Though the case is captioned United States of America v. Steven Donziger, prosecutors from the Southern District of New York declined to take up the case, and so a federal judge drafted criminal contempt charges and appointed private counsel to lead Donziger’s prosecution on July 30.

The lead counsel for the “government,” Seward & Kissel partner Rita Glavin, declined to comment.

Courthouse News reached out to five former federal prosecutors —including veterans from the Southern District of New York, District of Alabama and the Northern District of California— seeking precedent for the maneuver.

Despite a combined total of more than 70 years of experience, only one ex-prosecutor contacted had ever heard of a judge-appointed private prosecution for criminal contempt. That case, filed by an Alabama judge against another crusading plaintiff’s attorney, was ultimately dismissed.

Highly unusual in every other respect, Donziger’s appearance last Tuesday had all of the trappings of a typical bail hearing.

With his wife supporting him in court, Donziger appealed to his family to avoid jail: “I have a son who is 13 years old who needs his father, and I want to be able to go places with him around the city — basketball, school, that kind of stuff.”

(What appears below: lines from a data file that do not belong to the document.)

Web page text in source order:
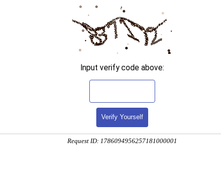
Input verify code above:
Verify Yourself
Request ID: 1786094956257181000001
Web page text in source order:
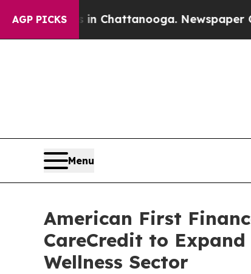
AGP PICKS
Chaos in Chattanooga. Newspaper
Menu
American First
CareCredit to
Wellness Sector
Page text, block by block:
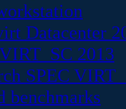
Datacenter
2013
SPEC
benchmarks
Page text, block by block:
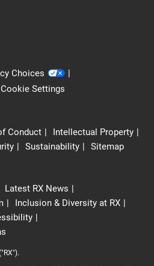
Choices
Cookie Settings
Conduct
Intellectual Property
Sustainability Sitemap
Latest RX News
Inclusion & Diversity at RX
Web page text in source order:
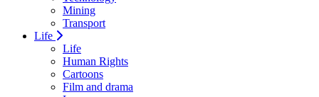
Mining
Transport
Life
Life
Human Rights
Cartoons
Film and drama
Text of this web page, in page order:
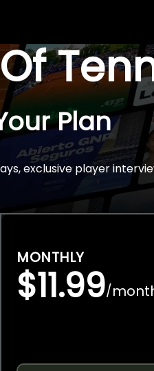
Plan
exclusive player
MONTHLY
$11.99/
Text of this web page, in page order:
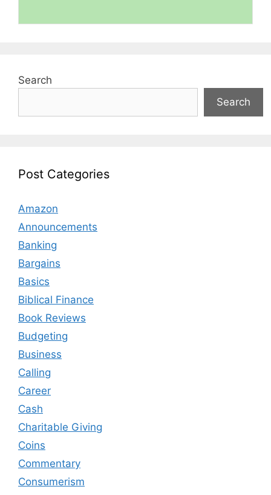
Search
Search
Post Categories
Amazon
Announcements
Banking
Bargains
Basics
Biblical Finance
Book Reviews
Budgeting
Business
Calling
Career
Cash
Charitable Giving
Coins
Commentary
Consumerism
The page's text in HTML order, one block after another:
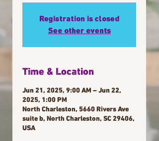
Registration is closed
See other events
Time & Location
Jun 21, 2025, 9:00 AM – Jun 22,
2025, 1:00 PM
North Charleston, 5660 Rivers Ave
suite b, North Charleston, SC 29406,
USA
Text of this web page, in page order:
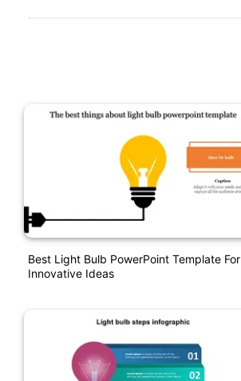
Best Light Bulb PowerPoint Template For
Innovative Ideas
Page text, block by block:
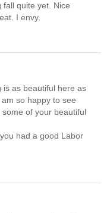
quite yet. Nice
I envy.
is as beautiful here as
so happy to see
of your beautiful
had a good Labor
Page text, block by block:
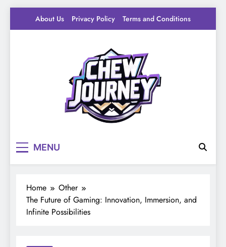
About Us Privacy Policy Terms and Conditions
MENU
Home
Other
The Future of Gaming: Innovation, Immersion, and
Infinite Possibilities
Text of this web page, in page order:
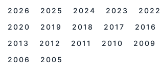
2026 2025 2024 2023 2022
2020
2019 2018 2017 2016
2013
2012 2011 2010 2009
2006
2005
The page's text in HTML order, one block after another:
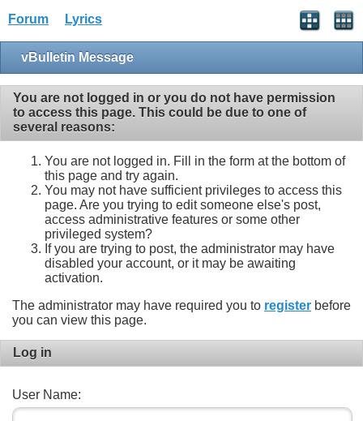
Forum Lyrics
vBulletin Message
You are not logged in or you do not have permission
to access this page. This could be due to one of
several reasons:
You are not logged in. Fill in the form at the bottom of
this page and try again.
You may not have sufficient privileges to access this
page. Are you trying to edit someone else's post,
access administrative features or some other
privileged system?
If you are trying to post, the administrator may have
disabled your account, or it may be awaiting
activation.
The administrator may have required you to register before
you can view this page.
Log in
User Name:
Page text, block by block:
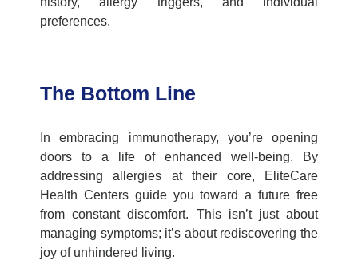
preferences.
The Bottom Line
In embracing immunotherapy, you’re opening
doors to a life of enhanced well-being. By
addressing allergies at their core,
EliteCare
Health Centersguide you toward a future free
from constant discomfort. This isn’t just about
managing symptoms; it’s about rediscovering the
joy of unhindered living.

With several conditions — house arrest, a $800,000 bond co-signed by Donziger’s wife and a GPS-powered ankle bracelet — U.S. District Judge Loretta Preska ultimately gave Donziger permission to await trial from his Upper West Side apartment.

“Counsel, I do agree that this is a new type of proceeding, and although Mr. Donziger has appeared in the civil case, we are in a brave new world now,” Preska said at the hearing.